The field experiment of three replicates for each treatment was randomly arranged in a split-plot design. The major plot was nitrogen fertilizer rate as urea at the three level of 0 kg N per hm2 (CK), 168 kg N per hm² (A), and 240 kg N per hm² (B); sub-plot was ratio of base and topdressing nitrogen fertilizer at the different development period of wheat, which are 1/2∶1/2 (A1 and B1), 1/3∶2/3 (A2 and B2) and 0∶1 (A3 and B3). Treatment B1 is a regime applied now in local region. Basal N fertilizer, total P2O5 (135 kg•hm^－2) and K2O (105 kg•hm^－2) was applied before sowing; topdressing N fertilizer was at jointing stage. Each plot size was 3 by 8 m. At the three-leaf stage of seeding, plants each plot were thinned to a density of 150 plants per m2. The date of sowing wheat seeds was October 4, 2003 and harvested date was June 15, 2004. Totally, 3 times irrigation (before winter stage, jointing stage and 28d after flowering were taken through wheat life.
Two soil sites were sampled randomly each plot in 20cm increments to a depth of 200cm at five growth stages ［sowing, before winter, jointing (before fertilization), flowering and maturity］ with a soil auger and the sample was obtained after mixing and frozen immediately. The procedure for treating sample was: (1) sifting after mixing the defrosted sample with a 2mm-sieve; (2) 5g each sample was weighted and was extracted in 0.05L of 0.01mol/L CaCl2 on a horizontal shaker for 0.5 hour; (3) Nmin were determined using an auto analyzer (AA3) after filtering. Soil water content each sample was measured as well.
Plant samples taken at jointing and maturity stage were oven dried at 70 degree up to a constant weight. The nitrogen content in plant tissue and grain were determined by the standard macro-Kjeldahl digestion method.
It was showed that the amount of N accumulation in plant have no significant difference between treatments with applying nitrogen fertilizer. Grain yield and grain protein content were all elevated remarkably by applying nitrogen fertilizer compared with those of treatment CK; there was no significant difference of grain yield and grain protein content between treatment A2 and treatment B2 and B3. However, compared with those of treatment B2 and B3, treatment A2 increased nitrogen using efficiency and reduced residual soil NO－3-N and N losses.

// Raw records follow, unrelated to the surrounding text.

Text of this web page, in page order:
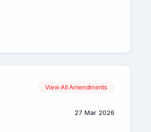
View All Amendments
27 Mar 2026
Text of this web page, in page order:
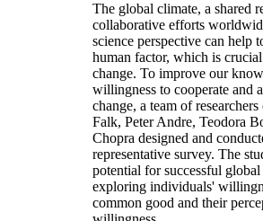
The global climate, a shared
collaborative efforts
science perspective can help
human factor, which is
change. To improve our
willingness to cooperate and
change, a team of
Falk, Peter Andre, Teodora
Chopra designed and
representative survey. The
potential for successful
exploring individuals'
common good and their
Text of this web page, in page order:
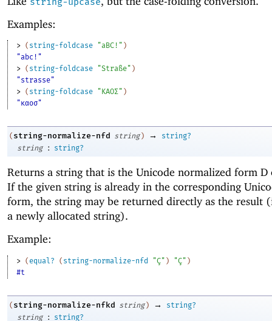
Examples:
> ( string-foldcase "aBC!" )
"abc!"
> ( string-foldcase "Straße" )
"strasse"
> ( string-foldcase "ΚΑΟΣ" )
"καοσ"
( string-normalize-nfd string ) →
string?
string
: string?
Returns a string that is the Unicode normalized form
If the given string is already in the corresponding
form, the string may be returned directly as the result
a newly allocated string).
Example:
> ( equal? ( string-normalize-nfd "Ç" ) "Ç" )
#t
( string-normalize-nfkd string ) →
string?
string
: string?
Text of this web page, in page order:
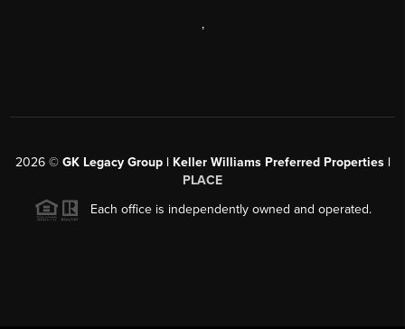
,
2026© GK Legacy Group | Keller Williams Preferred Properties |
PLACE
Each office is independently owned and operated.
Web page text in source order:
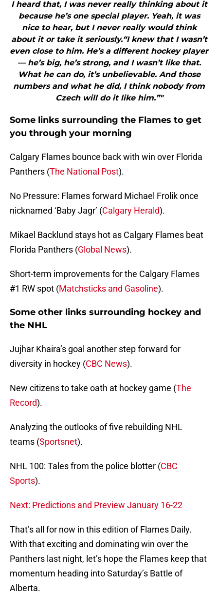
I heard that, I was never really thinking about it
because he’s one special player. Yeah, it was
nice to hear, but I never really would think
about it or take it seriously.“I knew that I wasn’t
even close to him. He’s a different hockey player
— he’s big, he’s strong, and I wasn’t like that.
What he can do, it’s unbelievable. And those
numbers and what he did, I think nobody from
Czech will do it like him.”"
Some links surrounding the Flames to get
you through your morning
Calgary Flames bounce back with win over Florida
Panthers (The National Post).
No Pressure: Flames forward Michael Frolik once
nicknamed ‘Baby Jagr’ (Calgary Herald).
Mikael Backlund stays hot as Calgary Flames beat
Florida Panthers (Global News).
Short-term improvements for the Calgary Flames
#1 RW spot (Matchsticks and Gasoline).
Some other links surrounding hockey and
the NHL
Jujhar Khaira’s goal another step forward for
diversity in hockey (CBC News).
New citizens to take oath at hockey game (The
Record).
Analyzing the outlooks of five rebuilding NHL
teams (Sportsnet).
NHL 100: Tales from the police blotter (CBC
Sports).
Next: Predictions and Preview January 16-22
That’s all for now in this edition of Flames Daily.
With that exciting and dominating win over the
Panthers last night, let’s hope the Flames keep that
momentum heading into Saturday’s Battle of
Alberta.
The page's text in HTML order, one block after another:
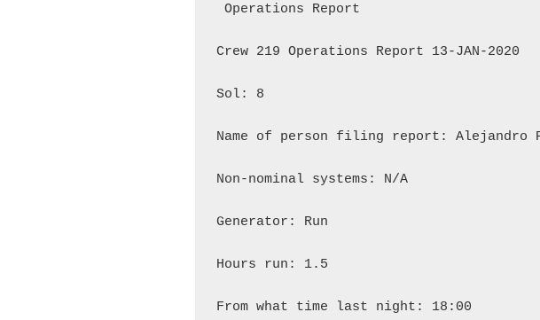
Operations Report
Crew 219 Operations Report 13-JAN-2020
Sol: 8
Name of person filing report: Alejandro
Non-nominal systems: N/A
Generator: Run
Hours run: 1.5
From what time last night: 18:00
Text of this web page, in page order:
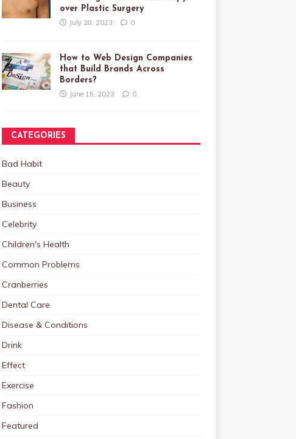
over Plastic Surgery
July 28, 2023 0
How to Web Design Companies
that Build Brands Across
Borders?
June 15, 2023 0
CATEGORIES
Bad Habit
Beauty
Business
Celebrity
Children's Health
Common Problems
Cranberries
Dental Care
Disease & Conditions
Drink
Effect
Exercise
Fashion
Featured
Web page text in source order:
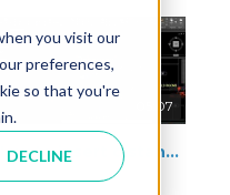
you visit our
preferences,
so that you're
DECLINE
05:07
How to insert distance between utilities
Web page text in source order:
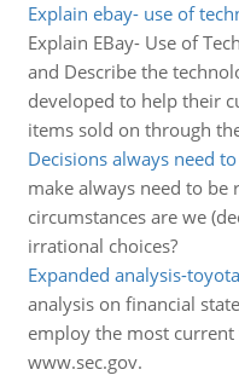
Explain ebay- use of
Explain EBay- Use of
and Describe the
developed to help their
items sold on through
Decisions always need
make always need to be
circumstances are we
irrational choices?
Expanded analysis-
analysis on financial
employ the most
www.sec.gov.
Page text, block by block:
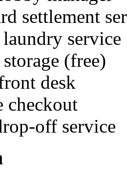
settlement
service
(free)
desk
checkout
off service
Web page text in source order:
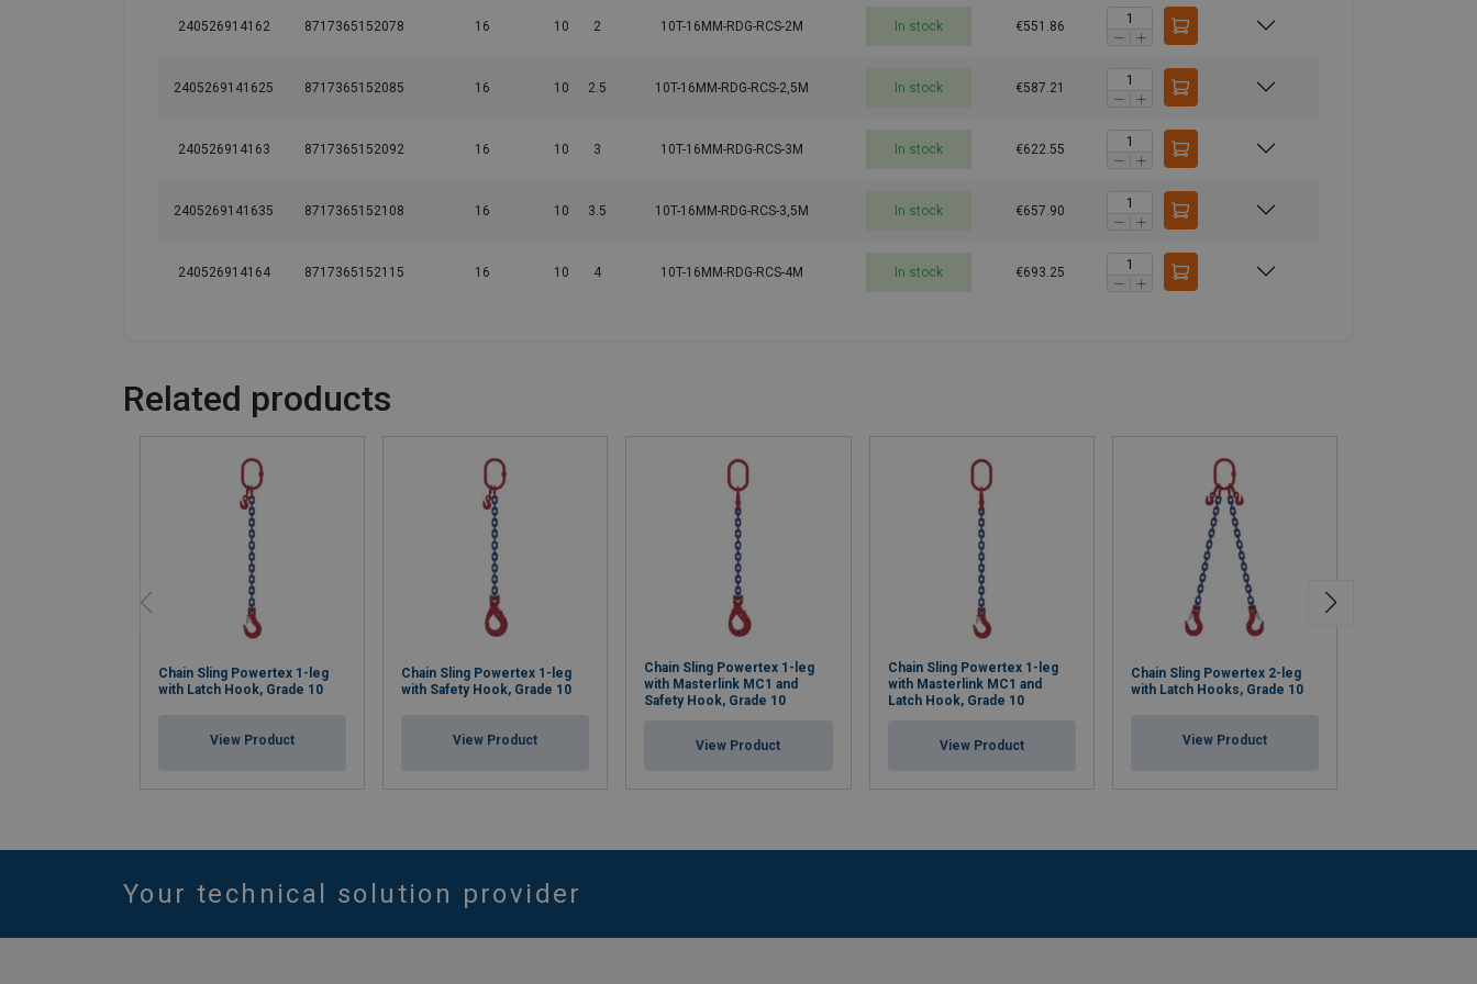
240526914162 8717365152078 16 10 2 10T-16MM-RDG-RCS-2M In stock €551.86
2405269141625 8717365152085 16 10 2.5 10T-16MM-RDG-RCS-2,5M In stock €587.21
240526914163 8717365152092 16 10 3 10T-16MM-RDG-RCS-3M In stock €622.55
2405269141635 8717365152108 16 10 3.5 10T-16MM-RDG-RCS-3,5M In stock €657.90
240526914164 8717365152115 16 10 4 10T-16MM-RDG-RCS-4M In stock €693.25
Related products
Chain Sling Powertex 1-leg
with Latch Hook, Grade 10
View Product
Chain Sling Powertex 1-leg
with Safety Hook, Grade 10
View Product
Chain Sling Powertex 1-leg
with Masterlink MC1 and
Safety Hook, Grade 10
View Product
Chain Sling Powertex 1-leg
with Masterlink MC1 and
Latch Hook, Grade 10
View Product
Chain Sling Powertex 2-leg
with Latch Hooks, Grade 10
View Product
Your technical solution provider
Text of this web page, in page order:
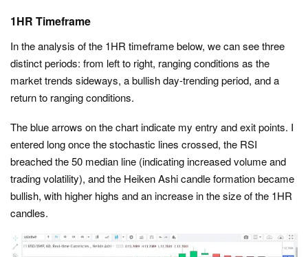
1HR Timeframe
In the analysis of the 1HR timeframe below, we can see three
distinct periods: from left to right, ranging conditions as the
market trends sideways, a bullish day-trending period, and a
return to ranging conditions.
The blue arrows on the chart indicate my entry and exit points. I
entered long once the stochastic lines crossed, the RSI
breached the 50 median line (indicating increased volume and
trading volatility), and the Heiken Ashi candle formation became
bullish, with higher highs and an increase in the size of the 1HR
candles.
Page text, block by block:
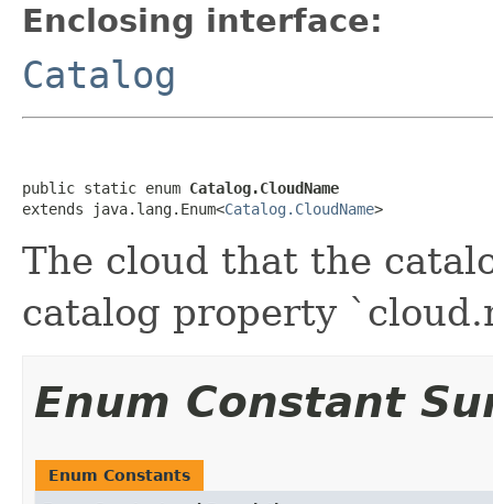
Enclosing interface:
Catalog
public static enum Catalog.CloudName
extends java.lang.Enum<Catalog.CloudName>
The cloud that the
catalog property
Enum Constant
Enum Constants
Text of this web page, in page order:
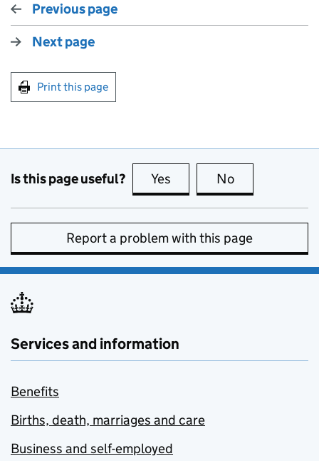
Previous page
Next page
Print this page
Is this page useful? Yes this page is useful
No
Report a problem with this page
Services and information
Benefits
Births, death, marriages and care
Business and self-employed
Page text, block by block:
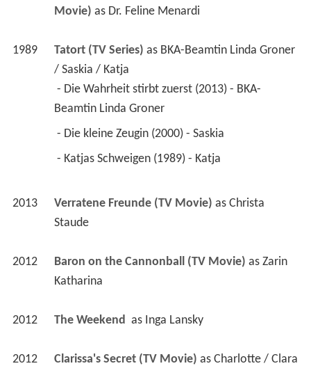
Movie) as Dr. Feline Menardi
1989 Tatort (TV Series) as BKA-Beamtin Linda Groner
/ Saskia / Katja
Beamtin Linda Groner
- Die kleine Zeugin (2000) - Saskia
- Katjas Schweigen (1989) - Katja
2013 Verratene Freunde (TV Movie) as Christa
Staude
2012 Baron on the Cannonball (TV Movie) as Zarin
Katharina
2012 The Weekend as Inga Lansky
2012 Clarissa's Secret (TV Movie) as Charlotte / Clara
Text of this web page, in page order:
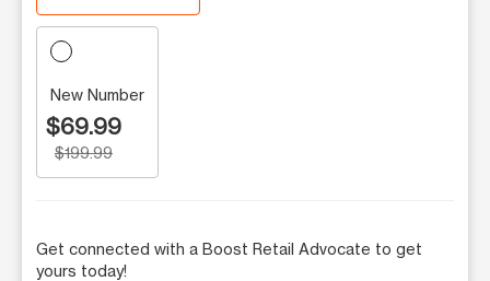
New Number
$69.99
$199.99
Get connected with a Boost Retail Advocate to get
yours today!
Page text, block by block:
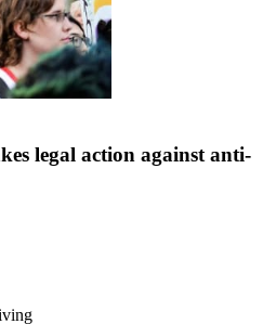
legal action against anti-
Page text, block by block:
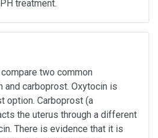
treatment.
two common
and carboprost. Oxytocin is
option. Carboprost (a
the uterus through a different
There is evidence that it is
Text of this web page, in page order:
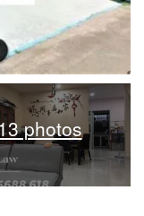
photos
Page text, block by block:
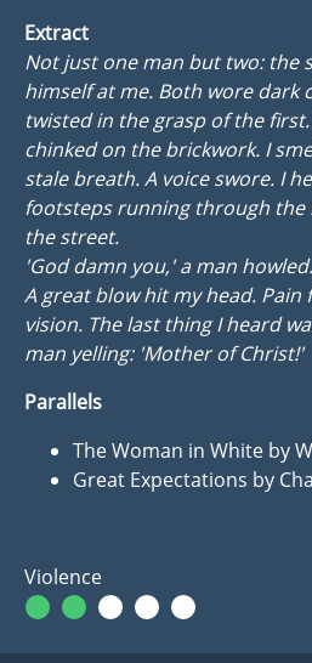
Extract
Not just one man but two: the
himself at me. Both wore dark
twisted in the grasp of the
chinked on the brickwork. I
stale breath. A voice swore. I
footsteps running through the
the street.
'God damn you,' a man howled.
A great blow hit my head. Pain
vision. The last thing I heard
man yelling: 'Mother of Christ!'
Parallels
The Woman in White by
Great Expectations by
Violence
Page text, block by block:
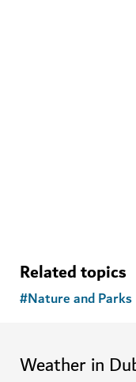
Related topics
#Nature and Parks
Weather in
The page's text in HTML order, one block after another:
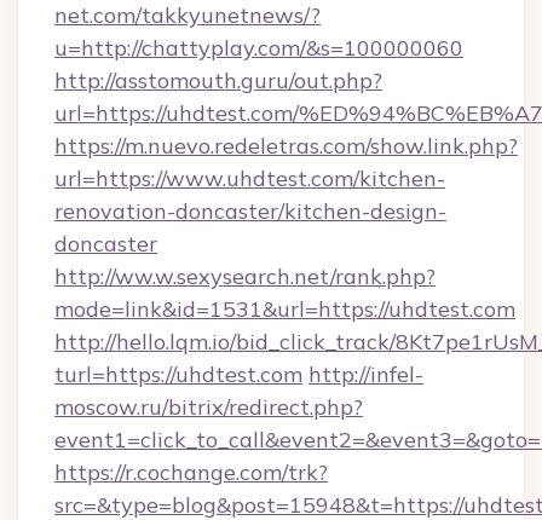
net.com/takkyunetnews/?
u=http://chattyplay.com/&s=100000060
http://asstomouth.guru/out.php?
url=https://uhdtest.com/
https://m.nuevo.redeletras.com/show.link.php?
url=https://www.uhdtest.com/kitchen-
renovation-doncaster/kitchen-design-
doncaster
http://ww.w.sexysearch.net/rank.php?
mode=link&id=1531&url=https://uhdtest.com
http://hello.lqm.io/bid_click_track/
turl=https://uhdtest.com http://infel-
moscow.ru/bitrix/redirect.php?
https://r.cochange.com/trk?
src=&type=blog&post=15948&t=https://
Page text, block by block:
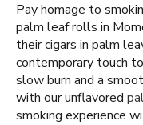
Pay homage to
palm leaf rolls in
their cigars in palm
contemporary touch
slow burn and a
with our unflavored
smoking experience
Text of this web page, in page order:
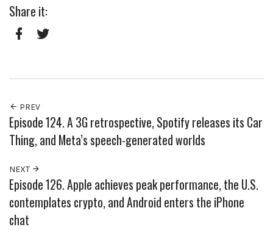
Share it:
PREV
Episode 124. A 3G retrospective, Spotify releases its Car
Thing, and Meta’s speech-generated worlds
NEXT
Episode 126. Apple achieves peak performance, the U.S.
contemplates crypto, and Android enters the iPhone
chat
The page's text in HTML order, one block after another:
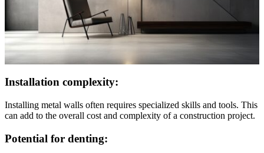
Installation complexity:
Installing metal walls often requires specialized skills and tools. This
can add to the overall cost and complexity of a construction project.
Potential for denting:
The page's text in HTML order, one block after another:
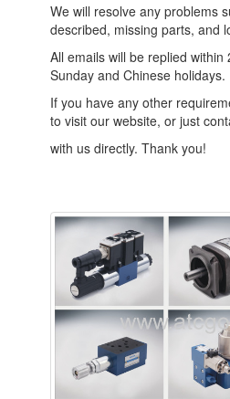
We will resolve any problems
described, missing parts, and
All emails will be replied
Sunday and Chinese holidays.
If you have any other
to visit our website, or just
with us directly. Thank you!
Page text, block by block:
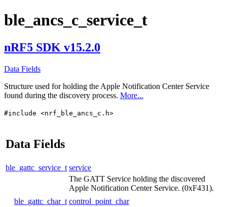
ble_ancs_c_service_t
nRF5 SDK v15.2.0
Data Fields
Structure used for holding the Apple Notification Center Service
found during the discovery process. More...
#include <nrf_ble_ancs_c.h>
Data Fields
ble_gattc_service_t service
The GATT Service holding the discovered
Apple Notification Center Service. (0xF431).
ble_gattc_char_t control_point_char
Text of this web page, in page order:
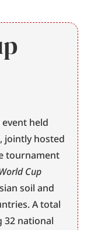
held
jointly hosted
tournament
Cup
soil and
A total
32 national
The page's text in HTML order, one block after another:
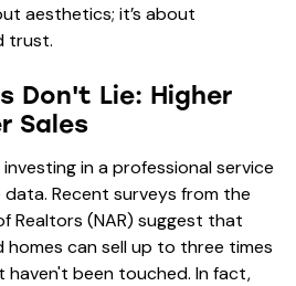
aesthetics; it’s about
trust.
Don't Lie: Higher
Sales
in a professional service
Recent surveys from the
Realtors (NAR) suggest that
homes can sell up to three times
been touched. In fact,
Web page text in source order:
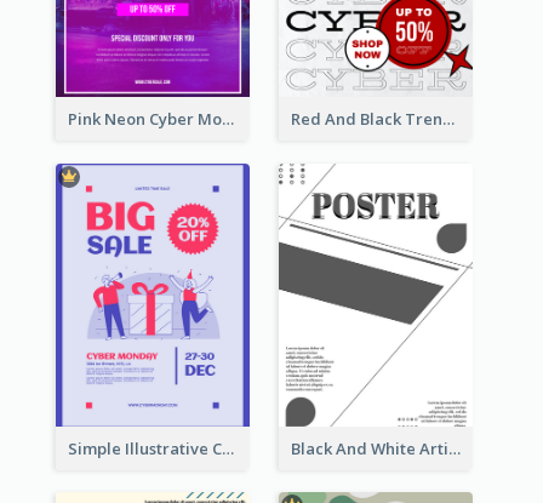
Pink Neon Cyber Monday Sale Poster Red And Black Trendy Paper Cyber Monday Poster
Simple Illustrative Cyber Monday Sales Poster Design Black And White Artistic Poster Design
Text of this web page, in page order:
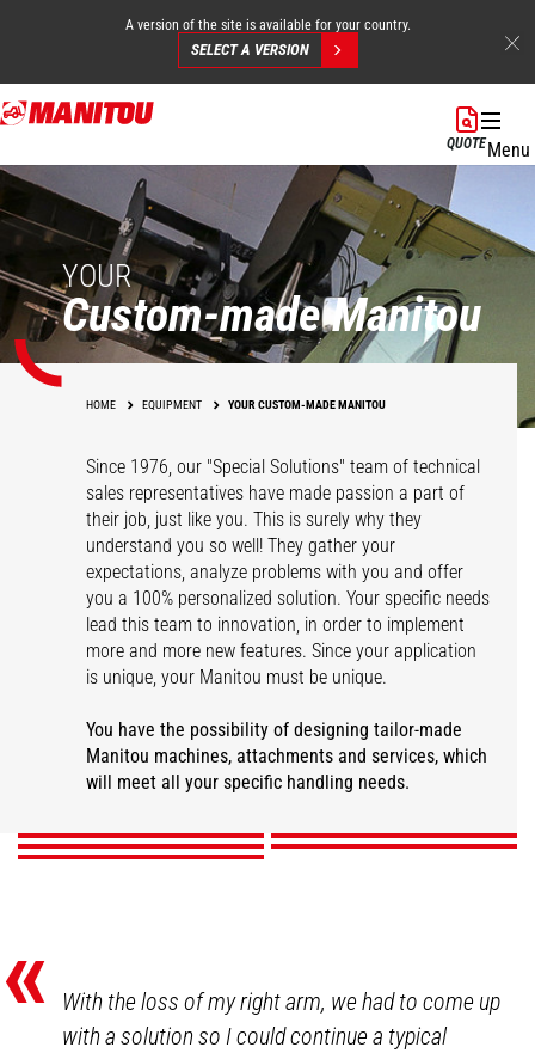
Skip
to
content
A version of the site is available for your country.
SELECT A VERSION
QUOTEMenu
YOUR
Custom-made Manitou
HOME EQUIPMENT YOUR CUSTOM-MADE MANITOU
Since 1976, our "Special Solutions" team of technical
sales representatives have made passion a part of
their job, just like you. This is surely why they
understand you so well! They gather your
expectations, analyze problems with you and offer
you a 100% personalized solution. Your specific needs
lead this team to innovation, in order to implement
more and more new features. Since your application
is unique, your Manitou must be unique.
You have the possibility of designing tailor-made
Manitou machines, attachments and services, which
will meet all your specific handling needs.
Attachments Colors and logos
Custom-made safety
DISCOVER
Disability adaptation
DISCOVER
Other tailor-made
solutions
DISCOVER
«
With the loss of my right arm, we had to come up
with a solution so I could continue a typical
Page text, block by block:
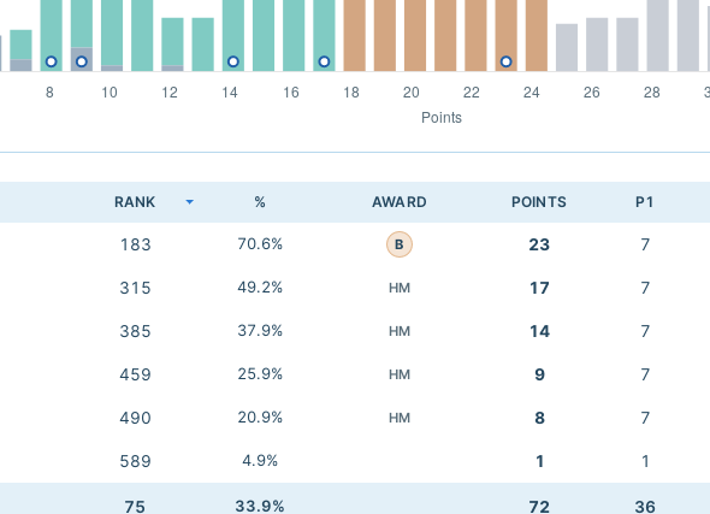
RANK % AWARD POINTS P1
183 70.6% B 23 7
315 49.2% HM 17 7
385 37.9% HM 14 7
459 25.9% HM 9 7
490 20.9% HM 8 7
589 4.9% 1 1
75 33.9% 72 36
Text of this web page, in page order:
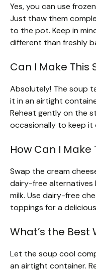
Yes, you can use
Just thaw them
to the pot. Keep in
different than freshly
Can I Make This
Absolutely! The soup
it in an airtight
Reheat gently on the
occasionally to keep it
How Can I Make
Swap the cream
dairy-free alternatives
milk. Use dairy-free
toppings for a
What’s the Best
Let the soup cool
an airtight container.
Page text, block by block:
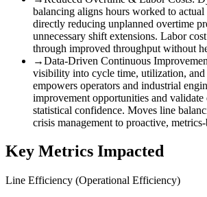
balancing aligns hours worked to actual
directly reducing unplanned overtime
unnecessary shift extensions. Labor
through improved throughput without
→Data-Driven Continuous
visibility into cycle time, utilization, and
empowers operators and industrial
improvement opportunities and validate
statistical confidence. Moves line
crisis management to proactive,
Key Metrics Impacted
Line Efficiency (Operational Efficiency)
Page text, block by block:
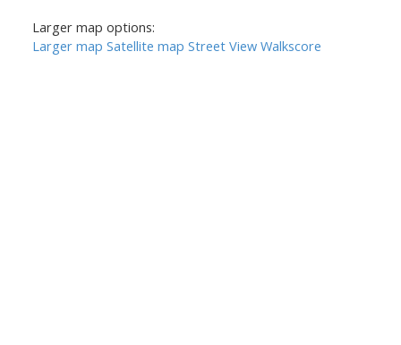
Larger map options:
Larger map Satellite map Street View Walkscore
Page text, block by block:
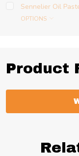
Sennelier Oil
OPTIONS
Product

On the condition of the same rate of nitrogen fertilizer, increasing topdressing nitrogen rate clearly elevate grain yield, grain protein content and nitrogen using efficiency markedly. The results indicated that residual soil NO-3-N amount in treatment A1 and B1 accumulated higher than those in treatment CK at 80～100cm and 100～160cm soil layers at jointing stage, but that of treatment A2 have no significant difference compared with that of treatment CK at 0～200cm soil layers. At maturity stage, in treatments B2, B3 and A3 more residual soil NO^-₃-N were detected than those in treatment CK in 120～180cm soil layers, which could not be absorbed by roots of wheat, and lead to be eluviated easily. But soil NO-3-N accumulation amount in treatment A2 have no significant difference compared with that of treatment CK at 100～200cm soil layers. In conclusion, treatment A2, whose nitrogen fertilizer rate is 168 kg•hm^－2 and the ratio of base and topdressing is 1/3∶2/3, had higher grain yield and grain protein content, and heightened N using efficiency and minimized the risk of NO^-₃-N leaching, which will be one of the most appropriate nitrogen fertilizer applying regimes in wheat production in local region, China.